“Oy kaygısıyla değil, dünya görüşümüz gereği bu politikaları üretiyoruz” | Güney Gazetesi Mersin

“Oy kaygısıyla değil, dünya görüşümüz gereği bu politikaları üretiyoruz”

“Oy kaygısıyla değil, dünya görüşümüz gereği bu politikaları üretiyoruz”

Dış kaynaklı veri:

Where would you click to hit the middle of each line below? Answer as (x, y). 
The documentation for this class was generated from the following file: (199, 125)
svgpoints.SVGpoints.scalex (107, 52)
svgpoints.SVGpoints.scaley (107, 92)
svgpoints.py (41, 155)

Mersin Büyükşehir Belediye Başkanı Vahap Seçer, sosyal belediyeciliğin ayrı, özel insanların ya da dezavantajlı grupların duygu sömürüsü ile oylarına talip olmanın ayrı şeyler olduğunu belirterek  “Biz bu insanlarımız, hangi hal ve şartta olursa olsun bize oy versin kaygısıyla bu çalışmaları yapmıyoruz. Bunu vicdanen yapıyoruz ve dünya görüşümüz gereği yapıyoruz” dedi.

 

 

Mersin Büyükşehir Belediye Başkanı Vahap Seçer, spor, bocce, hobi ve avokado bahçesi gibi çok yönlü alanları ile özel gereksinimli vatandaşların hizmetine açılan Mezitli Belediyesi Kent Konseyi Engelli Meclisi Merkezi’nin açılış törenine katıldı.

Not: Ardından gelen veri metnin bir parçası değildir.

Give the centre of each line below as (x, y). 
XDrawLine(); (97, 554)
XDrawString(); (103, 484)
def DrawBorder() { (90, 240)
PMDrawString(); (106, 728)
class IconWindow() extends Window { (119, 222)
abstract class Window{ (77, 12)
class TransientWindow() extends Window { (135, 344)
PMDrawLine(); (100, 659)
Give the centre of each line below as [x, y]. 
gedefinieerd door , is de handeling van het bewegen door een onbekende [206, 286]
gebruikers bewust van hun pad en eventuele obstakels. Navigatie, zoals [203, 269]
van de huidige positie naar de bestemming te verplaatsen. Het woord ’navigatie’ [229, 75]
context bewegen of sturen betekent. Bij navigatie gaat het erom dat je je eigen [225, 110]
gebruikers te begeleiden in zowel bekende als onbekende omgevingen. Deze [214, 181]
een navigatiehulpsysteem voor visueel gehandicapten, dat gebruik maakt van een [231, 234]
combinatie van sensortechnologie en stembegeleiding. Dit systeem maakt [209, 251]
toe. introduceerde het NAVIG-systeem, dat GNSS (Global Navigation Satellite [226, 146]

Törende, Başkan Seçer’in yanı sıra CHP Mersin Milletvekili Alpay Antmen, Mersin Esnaf ve Sanatkarlar Odaları Birliği Başkanı Talat Dinçer, Meclis üyeleri, engelli dernekleri ve sivil toplum kuruluşu temsilcileri de yer aldı.

 

“Biz oy kaygısıyla bu hizmetleri yapmıyoruz, vicdanen yapıyoruz”

 

Merkezin açılış töreninde konuşma yapan Başkan Seçer, “Bugün burada bizi bir araya getiren Mezitli Belediyesi Kent Konseyi Engelli Meclisi’nin yaptığı çok önemli bir alan engellilerimiz için. Aslında engelli demek de çok içimden gelen bir kavram değil. Özel insanlarımız. Aslında engel akıllarda oluyor. Meselelere nasıl baktığınıza bağlı” dedi. Mezitli Belediye Başkanı Neşet Tarhan’ın yaptığı açılış konuşmasındaki bir cümleye atıfta bulunan Başkan Seçer, şöyle devam etti:

“Başkan güzel bir şey söyledi konuşmasında. Genelde belediyecilik imar, yol, para, insanların rant elde ettiği kurumlar olarak gözlemlenir ama belediyeciliğin bu olmadığını özellikle yakın tarihte 31 Mart’taki seçim sonrası Cumhuriyet Halk Partili belediyelerin yönetime gelmesi ile Türkiye tekrar hatırladı. Sosyal belediyecilik başka bir şey, oy devşirme amacı ile fakir fukaranın ya da özel insanların ya da dezavantajlı grupların duygu sömürüsü ile oylarına talip olma, onları devşirme başka bir şey. Bunu karıştırmamak lazım. Biz kimseye öykünmüyoruz. Belediye başkanları ya da yöneticiler mutlaka özel insanlarımıza, dezavantajlı gruplarımıza politikalar üretiyorlar ama bu politikaları üretirken yola çıkış amacımız farklı. Biz bu insanlarımız, hangi hal ve şartta olursa olsun bize oy versin kaygısıyla bu çalışmaları yapmıyoruz. Bunu vicdanen yapıyoruz ve dünya görüşümüz gereği yapıyoruz. Onun için sosyal demokrat belediyecilik deniyor bunun ismine. Çok güzel çalışmalar oluyor. Sayın Belediye Başkanımızı, Sayın Kent Konseyi Başkanımızı kutluyoruz. Bunlar önemli ve değerli çalışmalar.”